(Collected data)
┄┄┄┄┄┄┄┄┄┄
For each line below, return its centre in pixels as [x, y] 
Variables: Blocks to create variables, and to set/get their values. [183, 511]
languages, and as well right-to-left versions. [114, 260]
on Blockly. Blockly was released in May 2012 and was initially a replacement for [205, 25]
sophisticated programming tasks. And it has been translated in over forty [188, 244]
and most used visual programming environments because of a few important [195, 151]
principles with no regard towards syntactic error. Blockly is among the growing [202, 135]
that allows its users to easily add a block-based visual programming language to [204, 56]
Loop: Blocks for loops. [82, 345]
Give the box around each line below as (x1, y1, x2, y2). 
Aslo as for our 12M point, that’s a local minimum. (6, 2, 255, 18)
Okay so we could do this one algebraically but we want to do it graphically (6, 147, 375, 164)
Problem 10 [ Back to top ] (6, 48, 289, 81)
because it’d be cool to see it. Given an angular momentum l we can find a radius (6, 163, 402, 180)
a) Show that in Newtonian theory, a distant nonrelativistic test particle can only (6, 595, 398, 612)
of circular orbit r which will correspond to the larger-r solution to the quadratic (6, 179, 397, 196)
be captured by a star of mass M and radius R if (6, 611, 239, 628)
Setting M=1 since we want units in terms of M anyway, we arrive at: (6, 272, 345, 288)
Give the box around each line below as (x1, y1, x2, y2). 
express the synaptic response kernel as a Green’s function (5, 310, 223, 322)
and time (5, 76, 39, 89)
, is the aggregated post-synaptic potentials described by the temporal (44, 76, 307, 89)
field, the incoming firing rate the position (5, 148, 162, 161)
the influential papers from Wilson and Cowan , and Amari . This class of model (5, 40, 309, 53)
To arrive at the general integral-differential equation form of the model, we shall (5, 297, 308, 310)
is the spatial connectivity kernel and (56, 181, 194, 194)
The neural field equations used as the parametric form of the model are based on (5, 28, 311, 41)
┄┄┄┄┄┄┄┄┄┄
→ TASK ITEM
Whenever the string "Blocks" shows up in a line above, copy that line.

→ EXERCISE RESULT
Variables: Blocks to create variables, and to set/get their values. [183, 511]
Loop: Blocks for loops. [82, 345]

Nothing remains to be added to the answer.